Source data
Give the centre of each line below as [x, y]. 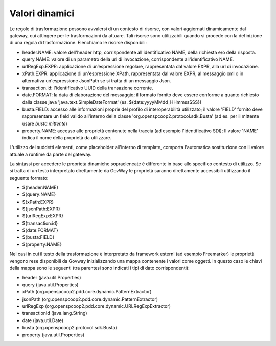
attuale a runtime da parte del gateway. [51, 154]
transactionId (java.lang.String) [55, 313]
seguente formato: [29, 178]
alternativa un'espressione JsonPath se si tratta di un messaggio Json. [97, 81]
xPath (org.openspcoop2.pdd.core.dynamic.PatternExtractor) [87, 292]
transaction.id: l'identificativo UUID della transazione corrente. [88, 88]
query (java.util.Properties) [50, 285]
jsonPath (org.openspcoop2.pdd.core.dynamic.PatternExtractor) [90, 299]
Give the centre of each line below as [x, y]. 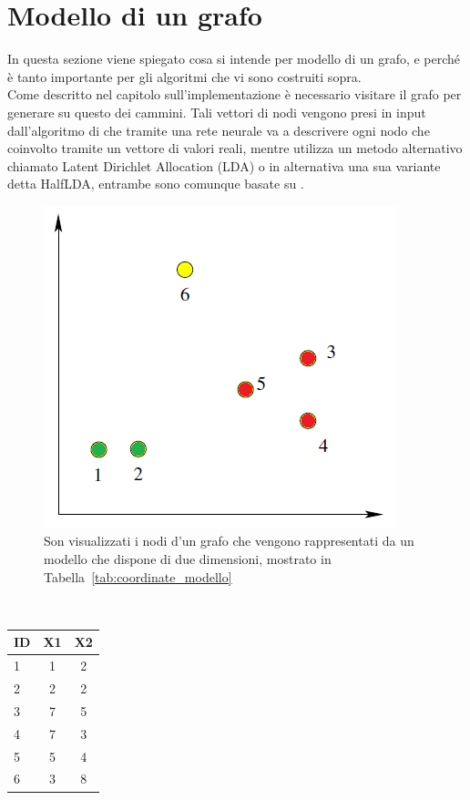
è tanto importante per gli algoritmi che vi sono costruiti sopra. [184, 76]
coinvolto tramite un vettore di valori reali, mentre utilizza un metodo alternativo [235, 148]
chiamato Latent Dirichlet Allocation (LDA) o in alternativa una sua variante [224, 165]
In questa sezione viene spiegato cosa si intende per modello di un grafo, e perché [234, 59]
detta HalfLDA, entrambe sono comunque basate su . [156, 184]
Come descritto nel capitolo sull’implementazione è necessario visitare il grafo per [235, 94]
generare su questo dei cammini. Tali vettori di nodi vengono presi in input [217, 112]
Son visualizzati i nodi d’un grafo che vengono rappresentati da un [229, 541]

## [About this exercise]
Given the records above, return exactly the lines starting at the line containing "alternativa un'espressione JsonPath" and ending at the line containing "query (java.util.Properties) [50, 285]", including both.

## [Response to this task]
alternativa un'espressione JsonPath se si tratta di un messaggio Json. [97, 81]
xPath (org.openspcoop2.pdd.core.dynamic.PatternExtractor) [87, 292]
transaction.id: l'identificativo UUID della transazione corrente. [88, 88]
query (java.util.Properties) [50, 285]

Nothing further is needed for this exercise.